I'm working on some statistics related queries. I'm trying to get the security id, date and count of hosts connected to.
index=wineventlog sourcetype="WinEventLog:Security" 4624 |
fields host,Security_ID,_time |
bucket _time span=1d |
stats dc(host) by Security_ID, _time
They work perfectly until I start adding Security_ID. With no by
command or only based on time it's fast.
I also tried to do a dedup Security_ID, _time, host
before the stats dc command but it didn't help the overall speed.
It takes well over 10 minutes to complete this search for a week, and I'd like to be able to run this for 30 60 or 90 days. What do I need to do for that to be viable?
Heya @timbCFCA, if DalJeanis solved your problem, please don't forget to accept an answer! You can upvote posts as well. (Karma points will be awarded for either action.) Happy Splunking!
Seems puzzling, I do see that Security_ID gets used as a source key several times in transforms.conf in the TA, I wonder if that causes any overhead. Maybe try specifying EventCode=4624 so that it isn't searching through all fields looking for 4624.
How often are you running the search?
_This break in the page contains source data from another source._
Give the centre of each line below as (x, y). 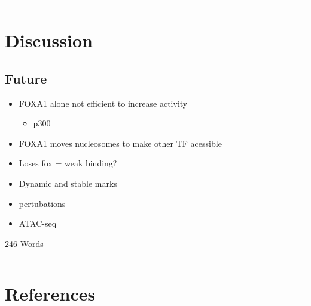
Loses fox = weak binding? (68, 163)
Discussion (49, 40)
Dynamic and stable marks (68, 183)
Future (26, 78)
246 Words (24, 243)
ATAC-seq (38, 223)
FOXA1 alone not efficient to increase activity (103, 103)
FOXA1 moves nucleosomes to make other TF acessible (120, 143)

If you are running it fairly often, then you might consider a summary index so you don't have to re-spin the whole search multiple times a day.
Try this -
index=wineventlog sourcetype="WinEventLog:Security" 4624
| fields host, Security_ID, _time
| eval _time=floor(_time/86400)*86400
| dedup host,Security_ID,_time
| stats dc(host) by Security_ID, _time
Explanation -
eval
is streaming and distributed, while bin
is not. This way, the binning can be done at the individual indexers.
Try it with and without the dedup
and see what happens.
@DalJeanis not really. It did let me save as an accelerated search which helps.
@timbCFCA - Well, that's a decent consolation prize.
Did you try it without the dedup
, which is redundant with the dc()
?
@timbCFCA - Did this change the run time at all?